Kerala Books and Publications Society
- Abbreviation: KBPS
- Formation: August 1978
- Headquarters: Kakkanad, Kochi
- Location: Kerala;
- Official language: Malayalam
- Website: https://www.kbps.kerala.gov.in/

= Kerala Books and Publications Society =

The Kerala Books and Publications Society is a society owned by the Government of Kerala headquartered at Kakkanad, Kochi. It is registered under the Travancore - Cochin Literary, Scientific and Charitable Society registration Act, 1955. It was established for printing the entire textbooks of SCERT syllabus required by the school children in the state and is functioning on a no loss no profit basis.

==Overview==

The Society started commercial production in August 1978. The Society is also carrying out the printing of various Government Department & Universities and lottery tickets.

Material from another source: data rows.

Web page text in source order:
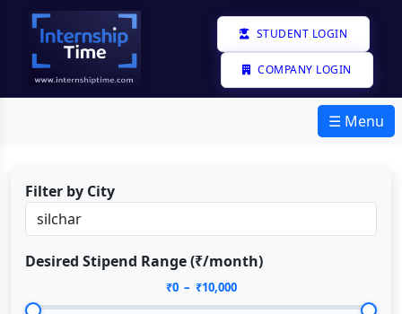
STUDENT LOGIN
COMPANY LOGIN
☰ Menu
Filter by City
Desired Stipend Range (₹/month)
₹0– ₹10,000
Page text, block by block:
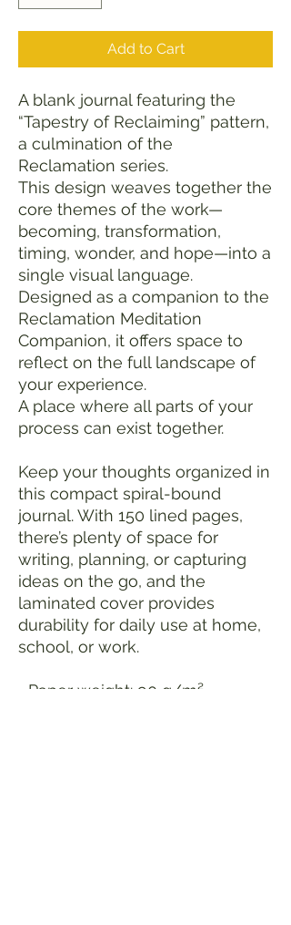
Add to Cart
A blank journal featuring the
“Tapestry of Reclaiming” pattern,
a culmination of the
Reclamation series.
This design weaves together the
core themes of the work—
becoming, transformation,
timing, wonder, and hope—into a
single visual language.
Designed as a companion to the
Reclamation Meditation
Companion, it offers space to
reflect on the full landscape of
your experience.
A place where all parts of your
process can exist together.
Keep your thoughts organized in
this compact spiral-bound
journal. With 150 lined pages,
there’s plenty of space for
writing, planning, or capturing
ideas on the go, and the
laminated cover provides
durability for daily use at home,
school, or work.
• Paper weight: 90 g/m²
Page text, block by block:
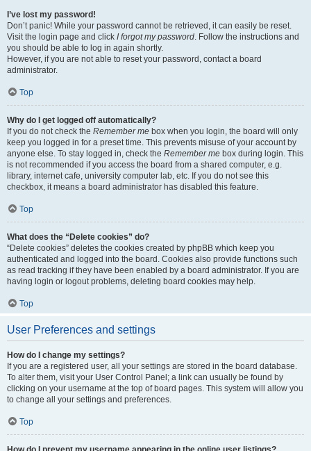
I’ve lost my password!
Don’t panic! While your password cannot be retrieved, it can easily be reset.
Visit the login page and click I forgot my password. Follow the instructions and
you should be able to log in again shortly.
However, if you are not able to reset your password, contact a board
administrator.
Top
Why do I get logged off automatically?
If you do not check the Remember me box when you login, the board will only
keep you logged in for a preset time. This prevents misuse of your account by
anyone else. To stay logged in, check the Remember me box during login. This
is not recommended if you access the board from a shared computer, e.g.
library, internet cafe, university computer lab, etc. If you do not see this
checkbox, it means a board administrator has disabled this feature.
Top
What does the “Delete cookies” do?
“Delete cookies” deletes the cookies created by phpBB which keep you
authenticated and logged into the board. Cookies also provide functions such
as read tracking if they have been enabled by a board administrator. If you are
having login or logout problems, deleting board cookies may help.
Top
User Preferences and settings
How do I change my settings?
If you are a registered user, all your settings are stored in the board database.
To alter them, visit your User Control Panel; a link can usually be found by
clicking on your username at the top of board pages. This system will allow you
to change all your settings and preferences.
Top
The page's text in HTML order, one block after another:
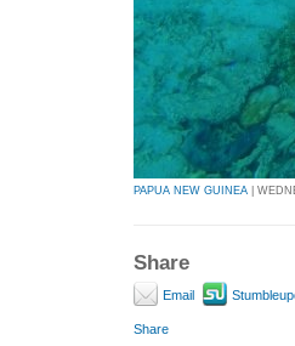
PAPUA NEW GUINEA |
Share
Email
Share
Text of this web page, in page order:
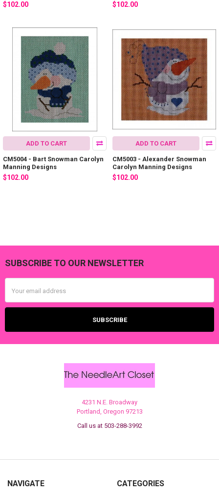
$102.00 $102.00
ADD TO CART
CM5004 - Bart Snowman Carolyn
Manning Designs
$102.00
ADD TO CART
CM5003 - Alexander Snowman
Carolyn Manning Designs
$102.00
Footer
SUBSCRIBE TO OUR NEWSLETTER
Address
4231 N.E. Broadway
Portland, Oregon 97213
Call us at 503-288-3992
NAVIGATE CATEGORIES

The Society's Press at Kakkanad was established in 3.97 hectares of land at Kakkanad near Civil Station. It is the biggest multicolour offset printing unit in Government Sector with a Harris M-300 High Speed Multicolor Web offset printing machine, four Web Offset colour Printing Machines, four Sheet fed Offset Printing Machines, three HMT Letterpress machines and a Label Printing Machine. It also has a Muller Martini Saddle stitcher imported from Switzerland.